This configuration allows the blue-light therapy to emit through
the top cover 114 to a target treatment area.
[0025] FIG. 2 illustrates multiple perspective views of a skin
treatment device, according to one embodiment. As illustrated in
the embodiment of FIG. 2, the acne pen 100 further comprises a
charging port 200. The charging port 200 is configured to charge
the power source within the acne pen 100. In the embodiment of FIG.
2, the charging port 200 is located along the length of the housing
102 on the opposite side from the function button 110. In other
embodiments, the charging port 200 can be located on various sides
of the housing 102 or on the bottom cover 108. FIG. 2 also
illustrates the central hole or opening of the top cover 106
through which the blue-light therapy can emit, as previously
described with regards to FIG. 1A.
[0026] FIG. 3 illustrates an exploded view of components within a
skin treatment device, according to one embodiment.
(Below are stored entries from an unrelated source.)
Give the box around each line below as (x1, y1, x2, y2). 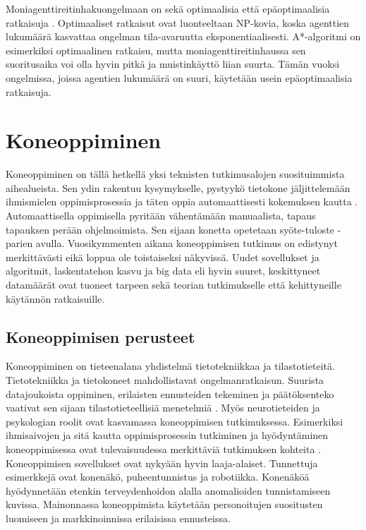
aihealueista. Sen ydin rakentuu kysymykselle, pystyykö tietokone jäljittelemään (6, 180, 350, 195)
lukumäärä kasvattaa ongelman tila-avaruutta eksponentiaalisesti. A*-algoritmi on (6, 29, 361, 44)
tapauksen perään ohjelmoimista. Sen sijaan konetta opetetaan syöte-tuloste (6, 222, 334, 236)
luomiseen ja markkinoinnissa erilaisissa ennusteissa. (6, 510, 231, 525)
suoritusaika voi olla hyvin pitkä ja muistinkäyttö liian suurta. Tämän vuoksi (6, 56, 340, 71)
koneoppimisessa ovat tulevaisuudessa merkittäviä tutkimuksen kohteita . (6, 441, 322, 456)
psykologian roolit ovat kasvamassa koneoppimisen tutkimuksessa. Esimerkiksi (6, 414, 343, 428)
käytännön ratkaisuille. (6, 291, 105, 306)

Some
embodiments of the acne pen 100 have different components than
those described here. Similarly, in some cases, functions can be
distributed among the components in a different manner than is
described here. For example, the exploded view shown in FIG. 3
illustrates the components of the acne pen 100 as illustrated in
the embodiment of FIG. 1A. The acne pen 100 has a varying structure
for the top cover 106 that is different from the top cover 114 of
FIG. 1B, as described with regards to FIGS. 1A and 1B. The acne pen
100 includes a plurality of external components and a plurality of
internal components that will be described in further detail.
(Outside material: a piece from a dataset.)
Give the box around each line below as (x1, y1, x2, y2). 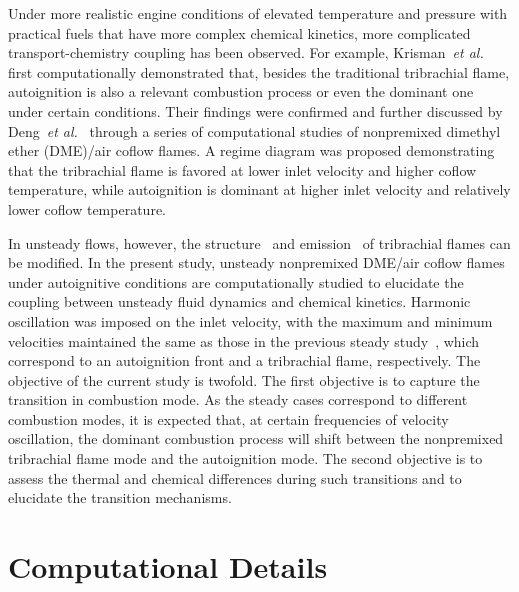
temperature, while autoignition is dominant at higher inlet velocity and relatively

[0027] The external components of the acne pen 100 comprise the
aforementioned housing 102, the housing cover 104, the top cover
106, the bottom cover 108, the function button 110, and the
charging port 200. The housing 102 is comprised of an upper shell
302 and a lower shell 304. The upper shell 302 and the lower shell
304 couple to form the housing 102. In the embodiment of FIG. 3,
the lower shell 304 has a cavity which secures the internal
components of the acne pen 100. The upper shell 302 is configured
to reciprocally secure to the lower shell 304.
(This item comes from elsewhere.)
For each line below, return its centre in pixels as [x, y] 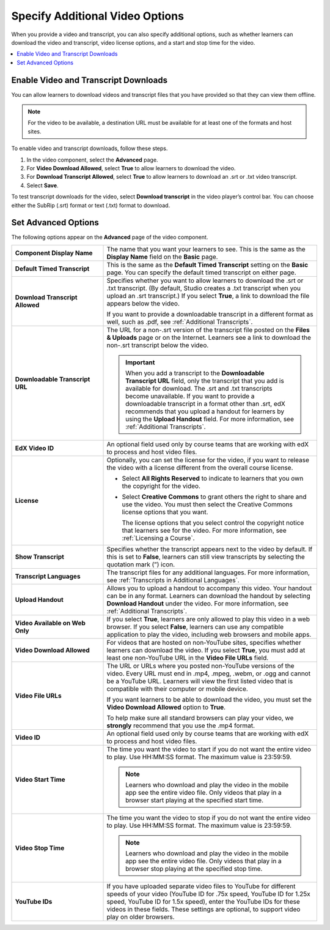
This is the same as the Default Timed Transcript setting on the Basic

[0028] The internal components of the acne pen 100 comprise a top
cover base 306, a sensor 308, a lens 310, a lens holder 312, a
light-emitting board (LEB) 314, an LEB holder, and a mirror 318,
each aligned along an alignment axis 319. The internal components
further comprise a vibration motor 320, a motor bracket 322, a
battery 324, and a printed circuit board assembly 326.
[0029] The internal components form a positioning mechanism, a
safety triggering mechanism, and a treatment mechanism. The
positioning mechanism allows a user to accurately position the acne
pen 100 at a treatment area to deliver blue-light therapy. The
safety triggering mechanism ensures that blue-light therapy isn't
delivered to sensitive areas, such as a user's eyes. The treatment
mechanism delivers the blue-light therapy to a treatment area. Each
of these mechanisms and the respective components involved will be
discussed in further detail with regards to the following
figures.
[0030] The vibration motor 320 is configured to create vibrations
within the acne pen 100. In some embodiments, the acne pen 100 may
have a micro-vibration massaging mode, in which a user uses the
acne pen 100 to massage parts of the human body. The vibration
motor 320 is mounted with a motor bracket 322 within the middle of
the housing 102, such that the micro-vibrations of the vibration
motor 320 are evenly distributed to the side walls of the acne pen,
achieving optimal massaging effects. In other embodiments, the
vibration motor 320 is located near an end of the housing 102, such
that the micro-vibrations are focused at end to deliver targeted
massaging effects. In some embodiments, the vibration motor 320 can
be used to indicate the duration of treatment time to a user.
[0031] The battery 324 provides a power source for the acne pen
100. The battery 324 can have various forms, e.g. button cell, dry
battery, or storage battery. In the embodiment of FIG. 3, the
battery 324 is a lithium polymer battery, which is a type of
storage battery, allowing the acne pen 100 to be used wirelessly.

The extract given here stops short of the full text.